• **Data records**:
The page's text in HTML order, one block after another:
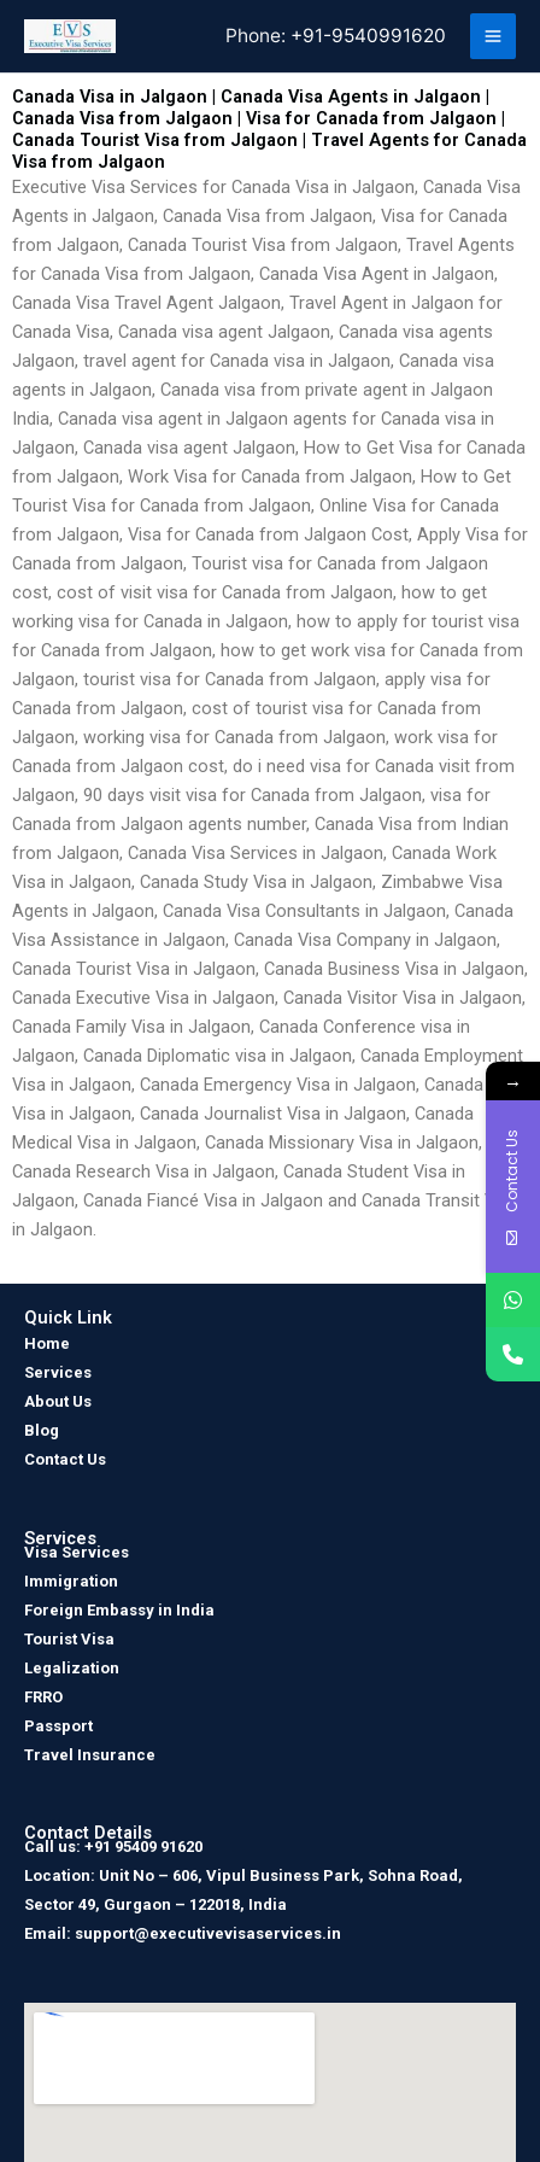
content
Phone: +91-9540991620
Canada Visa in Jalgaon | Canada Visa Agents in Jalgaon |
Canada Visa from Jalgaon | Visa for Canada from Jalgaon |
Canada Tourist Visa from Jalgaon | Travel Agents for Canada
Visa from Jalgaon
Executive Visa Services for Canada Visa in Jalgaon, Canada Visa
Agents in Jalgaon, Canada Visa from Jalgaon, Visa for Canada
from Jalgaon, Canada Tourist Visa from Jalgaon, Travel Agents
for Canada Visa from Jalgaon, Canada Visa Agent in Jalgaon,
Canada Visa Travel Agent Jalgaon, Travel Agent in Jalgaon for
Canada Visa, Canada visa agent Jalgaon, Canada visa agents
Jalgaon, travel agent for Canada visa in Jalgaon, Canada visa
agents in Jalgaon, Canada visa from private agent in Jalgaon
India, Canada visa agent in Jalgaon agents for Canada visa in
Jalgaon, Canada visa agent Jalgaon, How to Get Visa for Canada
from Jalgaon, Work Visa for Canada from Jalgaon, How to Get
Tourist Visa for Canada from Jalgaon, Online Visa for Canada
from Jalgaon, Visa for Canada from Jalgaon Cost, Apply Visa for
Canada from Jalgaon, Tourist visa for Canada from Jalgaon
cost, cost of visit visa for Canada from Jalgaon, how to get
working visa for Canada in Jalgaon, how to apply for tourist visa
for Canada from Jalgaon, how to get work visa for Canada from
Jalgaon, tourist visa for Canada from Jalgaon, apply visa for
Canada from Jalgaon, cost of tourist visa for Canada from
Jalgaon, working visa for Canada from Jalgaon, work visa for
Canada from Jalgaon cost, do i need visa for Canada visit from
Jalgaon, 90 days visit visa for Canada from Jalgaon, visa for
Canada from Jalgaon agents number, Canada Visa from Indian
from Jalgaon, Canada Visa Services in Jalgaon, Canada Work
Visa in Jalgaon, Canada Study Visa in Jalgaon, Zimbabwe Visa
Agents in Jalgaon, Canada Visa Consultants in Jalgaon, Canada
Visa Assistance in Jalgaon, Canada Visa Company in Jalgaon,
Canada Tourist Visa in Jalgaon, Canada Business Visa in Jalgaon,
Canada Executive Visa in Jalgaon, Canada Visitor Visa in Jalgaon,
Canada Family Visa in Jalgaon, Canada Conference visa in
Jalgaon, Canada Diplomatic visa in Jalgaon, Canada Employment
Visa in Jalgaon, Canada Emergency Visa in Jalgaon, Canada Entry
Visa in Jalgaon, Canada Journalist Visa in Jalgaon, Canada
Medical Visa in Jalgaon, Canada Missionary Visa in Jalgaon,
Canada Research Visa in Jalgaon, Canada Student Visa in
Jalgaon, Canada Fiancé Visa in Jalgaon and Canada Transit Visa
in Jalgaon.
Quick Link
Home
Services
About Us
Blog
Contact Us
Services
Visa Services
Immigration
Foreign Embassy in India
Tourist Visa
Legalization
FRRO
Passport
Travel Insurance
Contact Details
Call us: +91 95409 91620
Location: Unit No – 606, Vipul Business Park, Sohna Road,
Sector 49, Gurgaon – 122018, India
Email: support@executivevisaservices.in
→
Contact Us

• **Task brief**: In your copy, omit the pictures and restate every line of the data word for word.

• **Solution to the problem**:
The page's text in HTML order, one block after another:
content
Phone: +91-9540991620
Canada Visa in Jalgaon | Canada Visa Agents in Jalgaon |
Canada Visa from Jalgaon | Visa for Canada from Jalgaon |
Canada Tourist Visa from Jalgaon | Travel Agents for Canada
Visa from Jalgaon
Executive Visa Services for Canada Visa in Jalgaon, Canada Visa
Agents in Jalgaon, Canada Visa from Jalgaon, Visa for Canada
from Jalgaon, Canada Tourist Visa from Jalgaon, Travel Agents
for Canada Visa from Jalgaon, Canada Visa Agent in Jalgaon,
Canada Visa Travel Agent Jalgaon, Travel Agent in Jalgaon for
Canada Visa, Canada visa agent Jalgaon, Canada visa agents
Jalgaon, travel agent for Canada visa in Jalgaon, Canada visa
agents in Jalgaon, Canada visa from private agent in Jalgaon
India, Canada visa agent in Jalgaon agents for Canada visa in
Jalgaon, Canada visa agent Jalgaon, How to Get Visa for Canada
from Jalgaon, Work Visa for Canada from Jalgaon, How to Get
Tourist Visa for Canada from Jalgaon, Online Visa for Canada
from Jalgaon, Visa for Canada from Jalgaon Cost, Apply Visa for
Canada from Jalgaon, Tourist visa for Canada from Jalgaon
cost, cost of visit visa for Canada from Jalgaon, how to get
working visa for Canada in Jalgaon, how to apply for tourist visa
for Canada from Jalgaon, how to get work visa for Canada from
Jalgaon, tourist visa for Canada from Jalgaon, apply visa for
Canada from Jalgaon, cost of tourist visa for Canada from
Jalgaon, working visa for Canada from Jalgaon, work visa for
Canada from Jalgaon cost, do i need visa for Canada visit from
Jalgaon, 90 days visit visa for Canada from Jalgaon, visa for
Canada from Jalgaon agents number, Canada Visa from Indian
from Jalgaon, Canada Visa Services in Jalgaon, Canada Work
Visa in Jalgaon, Canada Study Visa in Jalgaon, Zimbabwe Visa
Agents in Jalgaon, Canada Visa Consultants in Jalgaon, Canada
Visa Assistance in Jalgaon, Canada Visa Company in Jalgaon,
Canada Tourist Visa in Jalgaon, Canada Business Visa in Jalgaon,
Canada Executive Visa in Jalgaon, Canada Visitor Visa in Jalgaon,
Canada Family Visa in Jalgaon, Canada Conference visa in
Jalgaon, Canada Diplomatic visa in Jalgaon, Canada Employment
Visa in Jalgaon, Canada Emergency Visa in Jalgaon, Canada Entry
Visa in Jalgaon, Canada Journalist Visa in Jalgaon, Canada
Medical Visa in Jalgaon, Canada Missionary Visa in Jalgaon,
Canada Research Visa in Jalgaon, Canada Student Visa in
Jalgaon, Canada Fiancé Visa in Jalgaon and Canada Transit Visa
in Jalgaon.
Quick Link
Home
Services
About Us
Blog
Contact Us
Services
Visa Services
Immigration
Foreign Embassy in India
Tourist Visa
Legalization
FRRO
Passport
Travel Insurance
Contact Details
Call us: +91 95409 91620
Location: Unit No – 606, Vipul Business Park, Sohna Road,
Sector 49, Gurgaon – 122018, India
Email: support@executivevisaservices.in
→
Contact Us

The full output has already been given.